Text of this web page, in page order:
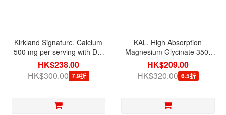
Kirkland Signature, Calcium
500 mg per serving with D3,
120 Adult Gummies
HK$238.00
HK$300.00 7.9折
KAL, High Absorption
Magnesium Glycinate 350,
160 Veg Capsules
HK$209.00
HK$320.00 6.5折
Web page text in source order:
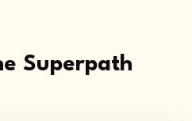
Superpath
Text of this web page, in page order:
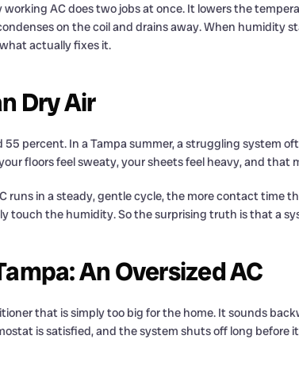
AC does two jobs at once. It lowers the
on the coil and drains away. When humidity
actually fixes it.
Dry Air
percent. In a Tampa summer, a struggling system
floors feel sweaty, your sheets feel heavy, and that
runs in a steady, gentle cycle, the more contact time
touch the humidity. So the surprising truth is that a
An Oversized AC
that is simply too big for the home. It sounds
is satisfied, and the system shuts off long before
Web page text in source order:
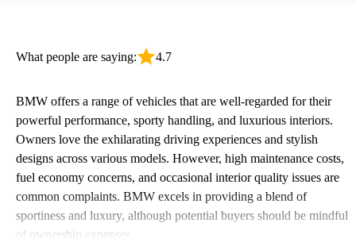
What people are saying: 4.7
BMW offers a range of vehicles that are well-regarded for their
powerful performance, sporty handling, and luxurious interiors.
Owners love the exhilarating driving experiences and stylish
designs across various models. However, high maintenance costs,
fuel economy concerns, and occasional interior quality issues are
common complaints. BMW excels in providing a blend of
sportiness and luxury, although potential buyers should be mindful
of ownership expenses.
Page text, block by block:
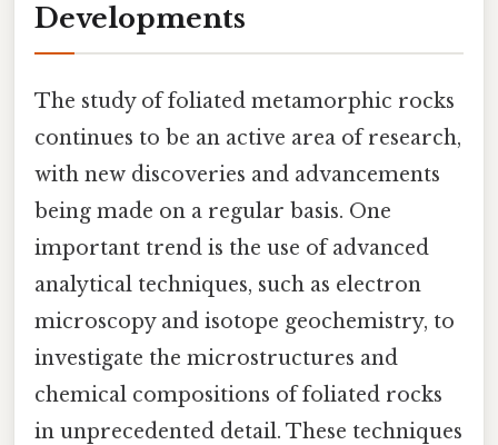
Developments
The study of foliated metamorphic rocks
continues to be an active area of research,
with new discoveries and advancements
being made on a regular basis. One
important trend is the use of advanced
analytical techniques, such as electron
microscopy and isotope geochemistry, to
investigate the microstructures and
chemical compositions of foliated rocks
in unprecedented detail. These techniques
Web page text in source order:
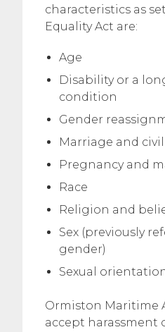
characteristics as
Equality Act are:
Age
Disability or a
condition
Gender
Marriage and
Pregnancy and
Race
Religion and
Sex (previously
gender)
Sexual
Ormiston Maritime
accept harassment
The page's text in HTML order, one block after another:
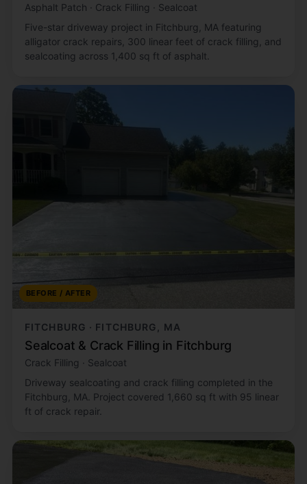
Asphalt Patch · Crack Filling · Sealcoat
Five-star driveway project in Fitchburg, MA featuring
alligator crack repairs, 300 linear feet of crack filling, and
sealcoating across 1,400 sq ft of asphalt.
BEFORE / AFTER
FITCHBURG · FITCHBURG, MA
Sealcoat & Crack Filling in Fitchburg
Crack Filling · Sealcoat
Driveway sealcoating and crack filling completed in the
Fitchburg, MA. Project covered 1,660 sq ft with 95 linear
ft of crack repair.
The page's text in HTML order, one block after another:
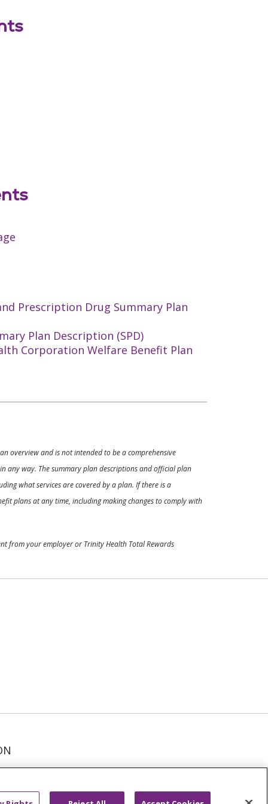
Prescription Drug Summary Plan
Plan Description (SPD)
Corporation Welfare Benefit Plan
overview and is not intended to be a comprehensive
any way. The summary plan descriptions and official plan
what services are covered by a plan. If there is a
plans at any time, including making changes to comply with
from your employer or Trinity Health Total Rewards
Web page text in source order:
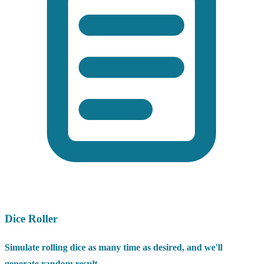
Dice Roller
Simulate rolling dice as many time as desired, and we'll
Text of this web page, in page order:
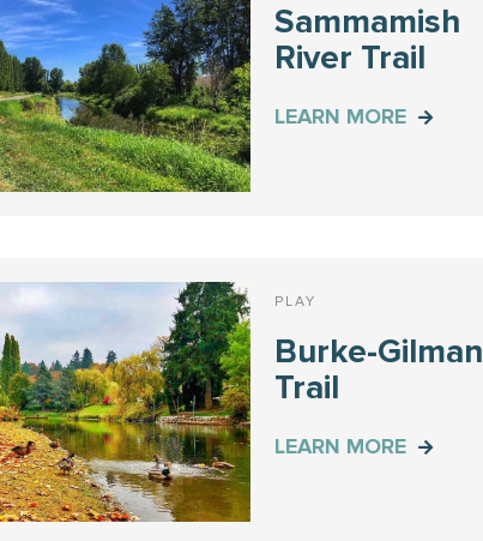
Sammamish
River Trail
LEARN MORE
PLAY
Burke-Gilman
Trail
LEARN MORE
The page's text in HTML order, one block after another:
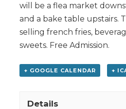
will be a flea market
and a bake table upstairs.
selling french fries,
sweets. Free Admission.
+ GOOGLE CALENDAR +
Details
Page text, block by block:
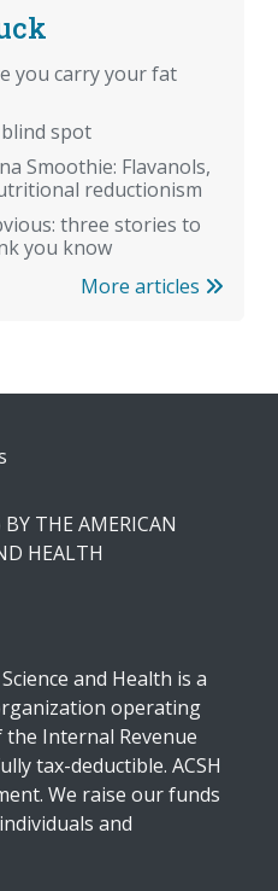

Exercise instructions: Images are to be omitted; repeat the remaining data above exactly.

Solution for this exercise:
Text of this web page, in page order:
Kirkland Signature, Calcium
500 mg per serving with D3,
120 Adult Gummies
HK$238.00
HK$300.00 7.9折
KAL, High Absorption
Magnesium Glycinate 350,
160 Veg Capsules
HK$209.00
HK$320.00 6.5折
Web page text in source order:
Superpath
Text of this web page, in page order:
AC does two jobs at once. It lowers the
on the coil and drains away. When humidity
actually fixes it.
Dry Air
percent. In a Tampa summer, a struggling system
floors feel sweaty, your sheets feel heavy, and that
runs in a steady, gentle cycle, the more contact time
touch the humidity. So the surprising truth is that a
An Oversized AC
that is simply too big for the home. It sounds
is satisfied, and the system shuts off long before
Web page text in source order:
What people are saying: 4.7
BMW offers a range of vehicles that are well-regarded for their
powerful performance, sporty handling, and luxurious interiors.
Owners love the exhilarating driving experiences and stylish
designs across various models. However, high maintenance costs,
fuel economy concerns, and occasional interior quality issues are
common complaints. BMW excels in providing a blend of
sportiness and luxury, although potential buyers should be mindful
of ownership expenses.
Page text, block by block:
Developments
The study of foliated metamorphic rocks
continues to be an active area of research,
with new discoveries and advancements
being made on a regular basis. One
important trend is the use of advanced
analytical techniques, such as electron
microscopy and isotope geochemistry, to
investigate the microstructures and
chemical compositions of foliated rocks
in unprecedented detail. These techniques
Web page text in source order:
characteristics as
Equality Act are:
Age
Disability or a
condition
Gender
Marriage and
Pregnancy and
Race
Religion and
Sex (previously
gender)
Sexual
Ormiston Maritime
accept harassment
The page's text in HTML order, one block after another:
Asphalt Patch · Crack Filling · Sealcoat
Five-star driveway project in Fitchburg, MA featuring
alligator crack repairs, 300 linear feet of crack filling, and
sealcoating across 1,400 sq ft of asphalt.
BEFORE / AFTER
FITCHBURG · FITCHBURG, MA
Sealcoat & Crack Filling in Fitchburg
Crack Filling · Sealcoat
Driveway sealcoating and crack filling completed in the
Fitchburg, MA. Project covered 1,660 sq ft with 95 linear
ft of crack repair.
The page's text in HTML order, one block after another:
Prescription Drug Summary Plan
Plan Description (SPD)
Corporation Welfare Benefit Plan
overview and is not intended to be a comprehensive
any way. The summary plan descriptions and official plan
what services are covered by a plan. If there is a
plans at any time, including making changes to comply with
from your employer or Trinity Health Total Rewards
Web page text in source order:
Dice Roller
Simulate rolling dice as many time as desired, and we'll
Text of this web page, in page order:
Sammamish
River Trail
LEARN MORE
PLAY
Burke-Gilman
Trail
LEARN MORE
The page's text in HTML order, one block after another:
will be a flea market
and a bake table upstairs.
selling french fries,
sweets. Free Admission.
+ GOOGLE CALENDAR +
Details
Page text, block by block:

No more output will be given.